I've been more caught up in the circus surrounding the "clash" of his coming out vs. current feminist values.
*her
And that's because people continue to conflate gender identity and gender expression, aided by lazy journalists. Crossposting one of my Reddit posts to illustrate the differences:
Let's take the example of a stereotypically feminine woman.
Gender expression: She wears dresses and makeup, has long hair, and has feminine mannerisms. She likes pink things and loves shopping and hates sports
Gender identity: She thinks of other women as the same gender, and of men as the opposite gender. She thinks of herself as a daughter, sister, mother. When she sees a group of women, or when other people talk about women, she thinks: "I'm one of them". When someone insults women, she feels personally insulted; and vice versa when someone praises women. When she thinks about looking good, she aspires to look like a beautiful woman, not a handsome man.

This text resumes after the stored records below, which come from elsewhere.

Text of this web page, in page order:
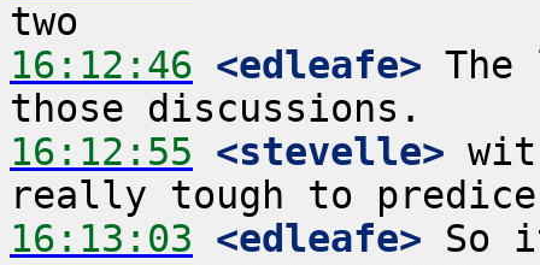
16:12:46 <edleafe>
16:12:55 <stevelle>
16:13:03 <edleafe> So
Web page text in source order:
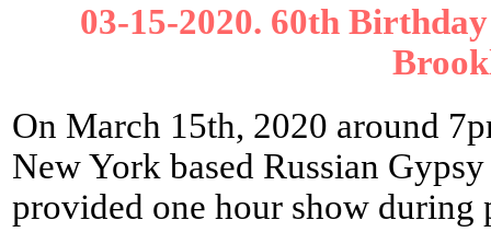
03-15-2020. 60th
On March 15th, 2020 around
New York based Russian
provided one hour show

The two don't always align. For instance there are women who shun anything feminine and are naturally masculine (gender expression), but who still fully think of themselves as women (gender identity).
Gender expression is a social construct, even though it often has ties to gender identity. Our ideas of what constitutes masculine or feminine differs from culture to culture. A lot of it is heavily influenced by society and how people raise boys vs girls. Things like the idea that girls are bad at maths are all socially constructed and do not hold true across cultures or eras. This is one of the things that feminism concerns itself with.

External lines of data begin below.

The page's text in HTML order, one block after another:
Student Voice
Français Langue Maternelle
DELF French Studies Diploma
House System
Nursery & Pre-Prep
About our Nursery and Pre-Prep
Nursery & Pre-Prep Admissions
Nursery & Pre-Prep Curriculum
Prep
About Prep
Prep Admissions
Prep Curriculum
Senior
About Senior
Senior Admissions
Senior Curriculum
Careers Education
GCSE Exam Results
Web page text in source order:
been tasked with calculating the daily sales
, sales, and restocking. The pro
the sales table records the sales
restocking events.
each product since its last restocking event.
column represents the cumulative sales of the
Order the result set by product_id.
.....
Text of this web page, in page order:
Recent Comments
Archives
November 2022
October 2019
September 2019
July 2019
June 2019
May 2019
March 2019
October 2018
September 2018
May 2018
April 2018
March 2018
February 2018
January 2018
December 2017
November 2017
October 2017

Whereas gender identity is what makes people transgender - where someone's internal gender identity does not match what they are perceived as due to their body.

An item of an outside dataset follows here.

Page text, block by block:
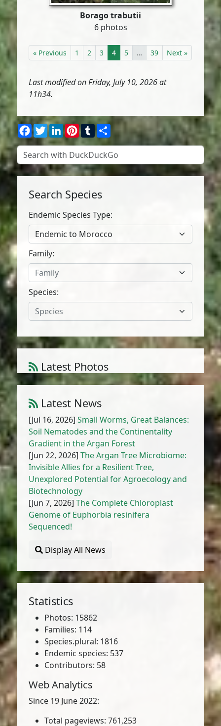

There has yet to be conclusive evidence as to what causes this, but there is currently more evidence supporting a neurological basis of transgenderism than there is for homosexuality, particularly regarding differences in sexually differentiated parts of the brain that more closely match one's identified gender than physical sex. The prevailing scientific consensus seems to be that it has to do with pre-natal hormone levels.
But gender identity, unlike gender expression, is generally immutable and unaffected by social influences. Meanwhile, recent research on transitioned transgender children showed that they gave similar results as their non-trans counterparts on tests of gender identification; i.e. a trans boy 'feels like a boy' in the same way a non-trans boy does, and scored similarly:
http://www.psychologicalscience.org/ind ... sures.html
tl;dr there's no clash between feminism and the fact that trans people exist. A lot of it is also down to the misconception that all trans women are feminine and all trans men are masculine and decided that they were women and men respectively because of their interests. When the truth is that there's no shortage of extremely effeminate gay trans men, some of whom even work as drag queens, and likewise no shortage of uber butch trans lesbians who believe that lumberjacking is their calling in life; but that, like non-trans people, it doesn't make them any less men or women for it. Which is completely in line with feminism.